• _What the task requires_
Repeat verbatim, and only, the lines of the data below, beginning at the line that contains "периферийных устройств на" and stopping after the line that contains "Upgrade to android-icon-badge".

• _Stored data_
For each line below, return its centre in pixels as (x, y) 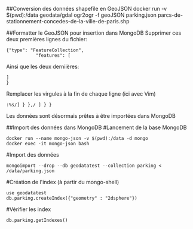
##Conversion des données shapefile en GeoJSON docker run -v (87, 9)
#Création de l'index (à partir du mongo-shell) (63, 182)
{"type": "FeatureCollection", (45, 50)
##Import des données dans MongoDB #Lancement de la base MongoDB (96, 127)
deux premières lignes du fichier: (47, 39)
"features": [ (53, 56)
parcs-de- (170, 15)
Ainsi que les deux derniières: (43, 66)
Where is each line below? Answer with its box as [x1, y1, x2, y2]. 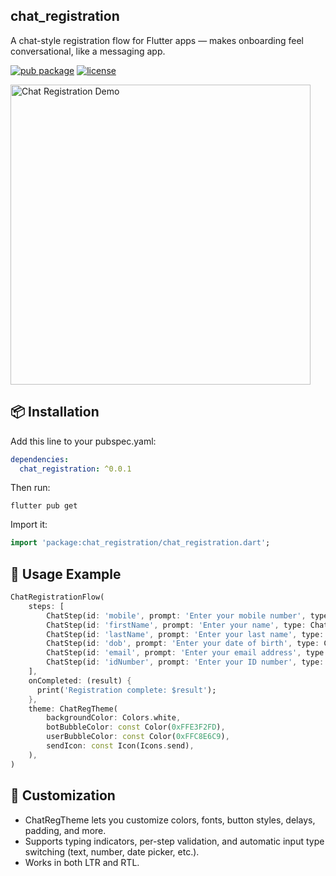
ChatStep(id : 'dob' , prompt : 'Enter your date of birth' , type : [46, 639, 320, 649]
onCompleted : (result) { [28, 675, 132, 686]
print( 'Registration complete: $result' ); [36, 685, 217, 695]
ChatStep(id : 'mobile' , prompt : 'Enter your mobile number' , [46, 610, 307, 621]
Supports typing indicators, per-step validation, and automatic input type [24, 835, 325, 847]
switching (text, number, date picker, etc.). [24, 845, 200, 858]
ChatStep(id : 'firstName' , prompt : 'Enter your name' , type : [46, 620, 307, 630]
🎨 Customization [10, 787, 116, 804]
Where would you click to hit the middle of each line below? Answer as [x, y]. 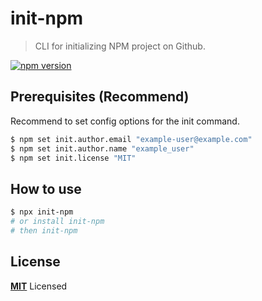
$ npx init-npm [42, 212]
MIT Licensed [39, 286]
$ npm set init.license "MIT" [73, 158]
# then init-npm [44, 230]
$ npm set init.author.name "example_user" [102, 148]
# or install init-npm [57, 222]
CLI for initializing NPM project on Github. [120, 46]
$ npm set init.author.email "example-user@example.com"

* * *

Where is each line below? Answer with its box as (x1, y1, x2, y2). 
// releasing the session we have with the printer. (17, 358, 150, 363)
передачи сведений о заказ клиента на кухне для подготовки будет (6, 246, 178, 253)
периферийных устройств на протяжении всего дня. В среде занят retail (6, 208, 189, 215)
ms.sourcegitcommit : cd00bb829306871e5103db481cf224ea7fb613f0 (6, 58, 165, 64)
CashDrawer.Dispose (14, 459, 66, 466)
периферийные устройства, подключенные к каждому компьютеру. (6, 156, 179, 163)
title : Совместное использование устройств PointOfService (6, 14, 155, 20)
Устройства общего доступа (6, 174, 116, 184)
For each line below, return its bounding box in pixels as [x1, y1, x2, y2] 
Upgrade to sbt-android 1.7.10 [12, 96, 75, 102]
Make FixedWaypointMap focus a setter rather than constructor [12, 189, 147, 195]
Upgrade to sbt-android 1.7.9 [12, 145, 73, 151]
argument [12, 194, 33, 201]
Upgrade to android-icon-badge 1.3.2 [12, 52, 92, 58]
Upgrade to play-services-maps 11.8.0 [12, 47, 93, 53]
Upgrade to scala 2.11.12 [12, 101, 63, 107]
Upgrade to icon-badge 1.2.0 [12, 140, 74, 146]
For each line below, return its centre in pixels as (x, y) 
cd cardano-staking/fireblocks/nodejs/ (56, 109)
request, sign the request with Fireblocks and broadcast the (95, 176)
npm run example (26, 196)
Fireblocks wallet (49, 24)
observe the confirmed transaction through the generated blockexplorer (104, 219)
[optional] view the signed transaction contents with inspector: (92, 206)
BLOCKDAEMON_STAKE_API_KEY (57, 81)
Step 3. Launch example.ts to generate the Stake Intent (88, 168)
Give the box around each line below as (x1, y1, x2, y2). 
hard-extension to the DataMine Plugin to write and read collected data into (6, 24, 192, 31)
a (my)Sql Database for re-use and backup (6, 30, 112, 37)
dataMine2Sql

• _Task result_
периферийных устройств на протяжении всего дня. В среде занят retail (6, 208, 189, 215)
ms.sourcegitcommit : cd00bb829306871e5103db481cf224ea7fb613f0 (6, 58, 165, 64)
CashDrawer.Dispose (14, 459, 66, 466)
периферийные устройства, подключенные к каждому компьютеру. (6, 156, 179, 163)
title : Совместное использование устройств PointOfService (6, 14, 155, 20)
Устройства общего доступа (6, 174, 116, 184)
For each line below, return its bounding box in pixels as [x1, y1, x2, y2] 
Upgrade to sbt-android 1.7.10 [12, 96, 75, 102]
Make FixedWaypointMap focus a setter rather than constructor [12, 189, 147, 195]
Upgrade to sbt-android 1.7.9 [12, 145, 73, 151]
argument [12, 194, 33, 201]
Upgrade to android-icon-badge 1.3.2 [12, 52, 92, 58]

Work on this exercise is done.